Médio formato vai na contramão da atual visão mercadológica da fotografia, oferecendo um grande passo no fator “pega leve” para o fotógrafo. Faça a soma do aumento considerável de informação em seus arquivos + aumento de resolução. Pode ter certeza de que, se você faz 1.000 fotos por casamento e demora uma semana para selecionar as melhores, você vai demorar pelo menos três semanas se fizer 1.000 fotos com uma câmera de médio formato digital – e o unico jeito de contornar isso é fotografando menos. O contraponto, porém, é que você tem arquivos com mais qualidade.

Resumidamente, a ideia do médio formato digital não é vencer pela quantidade, e sim pela qualidade.
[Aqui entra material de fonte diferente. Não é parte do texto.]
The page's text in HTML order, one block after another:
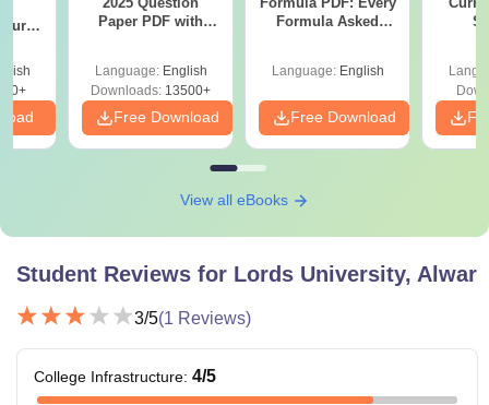
Paper PDF with
Download Free
Language: English
Downloads: 13500+
Free Download
Formula Asked
Language: English
Free Download
View all eBooks
Student Reviews for Lords University, Alwar
3/5(1 Reviews)
College Infrastructure: 4/5
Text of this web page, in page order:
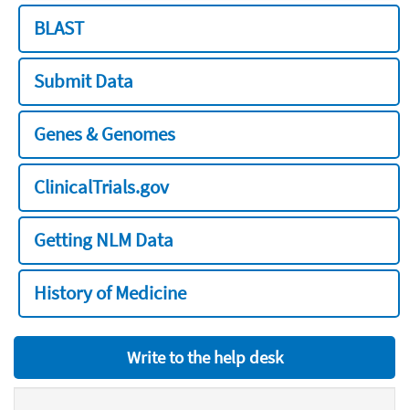
BLAST
Submit Data
Genes & Genomes
ClinicalTrials.gov
Getting NLM Data
History of Medicine
Write to the help desk
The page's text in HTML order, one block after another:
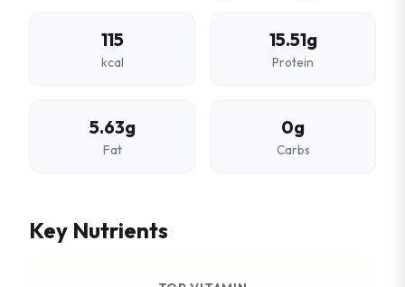
115
kcal
15.51g
Protein
5.63g
Fat
0g
Carbs
Key Nutrients

Os fotógrafos precisam ter isso em mente pois, ao agregarem um sistema de médio formato digital ao seu trabalho, o fluxo irá ter um ritmo completamente diferente, e muitas vezes até os softwares que você utiliza serão modificados. Ou seja, esqueça fotografar aquelas sequências de dezenas de fotos para pegar a lágrima no rosto do pai do noivo no momento certo, por exemplo: o médio formato digital ainda não é para esse tipo de coisa.
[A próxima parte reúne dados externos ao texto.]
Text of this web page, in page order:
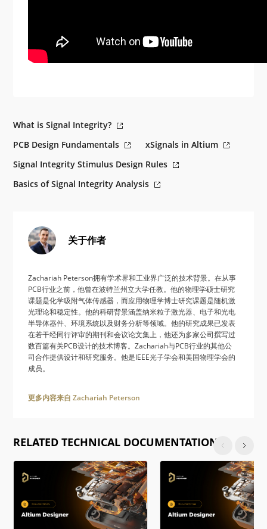
What is Signal Integrity?
PCB Design Fundamentals
xSignals in Altium
Signal Integrity Stimulus Design Rules
Basics of Signal Integrity Analysis
关于作者
Zachariah Peterson拥有学术界和工业界广泛的技术背景。在从事
PCB行业之前，他曾在波特兰州立大学任教。他的物理学硕士研究
课题是化学吸附气体传感器，而应用物理学博士研究课题是随机激
光理论和稳定性。他的科研背景涵盖纳米粒子激光器、电子和光电
半导体器件、环境系统以及财务分析等领域。他的研究成果已发表
在若干经同行评审的期刊和会议论文集上，他还为多家公司撰写过
数百篇有关PCB设计的技术博客。Zachariah与PCB行业的其他公
司合作提供设计和研究服务。他是IEEE光子学会和美国物理学会的
成员。
更多内容来自 Zachariah Peterson
RELATED TECHNICAL DOCUMENTATION

Outra coisa a se levar em consideração é que as câmeras de médio formato digital não estão a par em termos de ISO alto quanto às câmeras mais “populares” atuais. Pode parecer estranho, mas a Hasselblad X1D, por exemplo, tem o desempenho em ISO 6400 pior que o da Canon EOS Rebel T3i, e é dito que a Fuji GFX 50S não tem o desempenho nem próximo nesse sentido das irmãs Fuji X – e, claro, considerando o segmento do médio formato digital, isso nunca foi uma necessidade a ser melhorada, visto que não existia a demanda. Agora, com a “popularização” desse tipo de sistema, é bem capaz dos fabricantes começarem a melhorar o desempenho de suas câmeras, mas isso não é uma realidade no momento.

Médio formato digital é uma realidade diferente da maioria dos fotógrafos. A questão não é ser mais difícil ou mais chato de se trabalhar, mas sim ser diferente. O fluxo atual da grande massa de fotógrafos não vai se sustentar se um deles simplesmente inserir o médio formato digital em sua bolsa de trabalho e não mudar a mentalidade. Médio formato é diferente, e como tal deve ser usado de um modo diferente – e se você não está disposto a pensar de outra maneira, talvez seja muito mais interessante investir na câmera flagship do atual fabricante que você utiliza – afinal, a médio formato digital mais barata do mercado ainda é mais cara que uma Canon EOS 1Dx Mk II, Sony A7R II ou Nikon D5.